An XMM-Newton survey of broad iron lines in Seyfert galaxies

TL;DR

This study analyzes X-ray spectra of Seyfert galaxies to characterize their iron K emission, finding broad components likely originating from accretion disks and highlighting the impact of ionized absorption.

Contribution

It provides a detailed spectral analysis of 26 Seyfert galaxies, demonstrating the prevalence of broad iron lines and evaluating models including relativistic disks and ionized absorption.

Findings

Most spectra show a narrow 6.4 keV iron core.

About two-thirds exhibit broadened iron emission.

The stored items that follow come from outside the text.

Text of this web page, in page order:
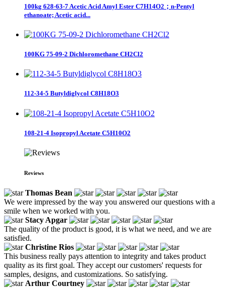
100kg 628-63-7 Acetic Acid Amyl Ester C7H14O2；n-Pentyl
ethanoate; Acetic acid...
100KG 75-09-2 Dichloromethane CH2Cl2
112-34-5 Butyldiglycol C8H18O3
108-21-4 Isopropyl Acetate C5H10O2
Reviews
Thomas Bean
We were impressed by the way you answered our questions with a
smile when we worked with you.
Stacy Apgar
The quality of the product is good, it is what we need, and we are
satisfied.
Christine Rios
This business really pays attention to integrity and takes product
quality as its first goal. They accept our customers' requests for
samples, designs, and customizations. So satisfying.
Arthur Courtney

Relativistic disk models fit the data better than simple Gaussian models.

Abstract

We present an analysis of the X-ray spectra of a sample of 37 observations of 26 Seyfert galaxies observed by XMM-Newton in order to characterize their iron K emission. All objects show evidence for iron line emission in the 6-7 keV band. A narrow core at 6.4 keV is seen almost universally in the spectra, and we model this using a neutral Compton reflection component, assumed to be associated with distant, optically thick material such as the molecular torus. Once this, and absorption by a zone of ionized gas in the line-of-sight is accounted for, less than half of the sample observations show an acceptable fit. Approximately 2/3 of the sample shows evidence for further, broadened emission in the iron K-band. When modeled with a Gaussian, the inferred energy is close to that expected for neutral iron, with a slight redshift, with an average velocity width of ~0.1c. The mean parameters are consistent with previous ASCA results and support the idea that the broad components can be associated with the accretion disk. Before proceeding to that conclusion, we test an alternative model comprising a blend of 3-4 narrow, unshifted emission lines (including the 6.4 keV core), together with 1-2 zones of highly ionized gas in the line-of-sight. Around 1/3 of the objects are not adequately fit by this model, and in general better fits are obtained with a relativistic disk line model, which has fewer free parameters. Nonetheless we find that absorption by ionized gas affects the spectrum above 2.5 keV in approximately half the sample. There is evidence for multiple ionized zones in at least 3 objects, but in all those cases a blurred reflector is required in addition to the complex absorption. (truncated)